TASK MATERIAL START

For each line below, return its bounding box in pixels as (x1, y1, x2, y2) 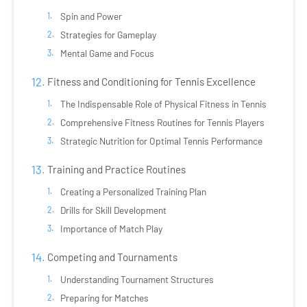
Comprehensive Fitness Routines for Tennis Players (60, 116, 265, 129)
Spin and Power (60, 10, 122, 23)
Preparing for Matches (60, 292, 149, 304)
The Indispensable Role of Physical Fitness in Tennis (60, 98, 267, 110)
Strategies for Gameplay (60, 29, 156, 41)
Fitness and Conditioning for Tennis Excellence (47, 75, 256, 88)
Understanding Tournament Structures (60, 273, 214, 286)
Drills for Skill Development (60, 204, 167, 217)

TASK MATERIAL END
TASK MATERIAL START

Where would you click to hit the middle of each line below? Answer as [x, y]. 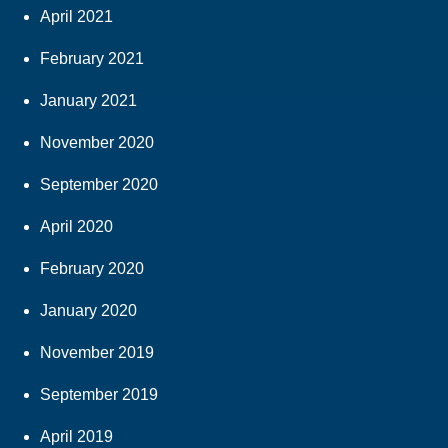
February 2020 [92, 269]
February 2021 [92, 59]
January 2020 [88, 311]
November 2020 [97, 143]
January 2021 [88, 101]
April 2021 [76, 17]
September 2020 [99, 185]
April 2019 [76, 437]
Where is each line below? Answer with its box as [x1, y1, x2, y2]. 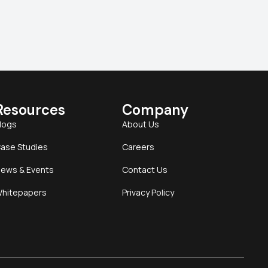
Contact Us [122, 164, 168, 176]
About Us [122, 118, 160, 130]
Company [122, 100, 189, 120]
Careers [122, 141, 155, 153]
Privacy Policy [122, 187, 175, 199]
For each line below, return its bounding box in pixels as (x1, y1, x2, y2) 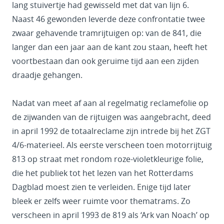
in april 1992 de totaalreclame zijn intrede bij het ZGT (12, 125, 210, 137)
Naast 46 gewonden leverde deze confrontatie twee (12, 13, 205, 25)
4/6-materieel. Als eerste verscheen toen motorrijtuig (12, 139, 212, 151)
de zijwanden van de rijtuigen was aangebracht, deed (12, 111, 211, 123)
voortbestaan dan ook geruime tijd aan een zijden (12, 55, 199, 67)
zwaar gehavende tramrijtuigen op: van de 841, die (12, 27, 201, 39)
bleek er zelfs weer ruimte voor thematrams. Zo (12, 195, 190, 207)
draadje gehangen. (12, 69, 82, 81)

TASK MATERIAL END

Retype the entries above exactly, but only from the line containing "voortbestaan dan ook" through the line containing "draadje gehangen. (12, 69, 82, 81)", both included.

voortbestaan dan ook geruime tijd aan een zijden (12, 55, 199, 67)
zwaar gehavende tramrijtuigen op: van de 841, die (12, 27, 201, 39)
bleek er zelfs weer ruimte voor thematrams. Zo (12, 195, 190, 207)
draadje gehangen. (12, 69, 82, 81)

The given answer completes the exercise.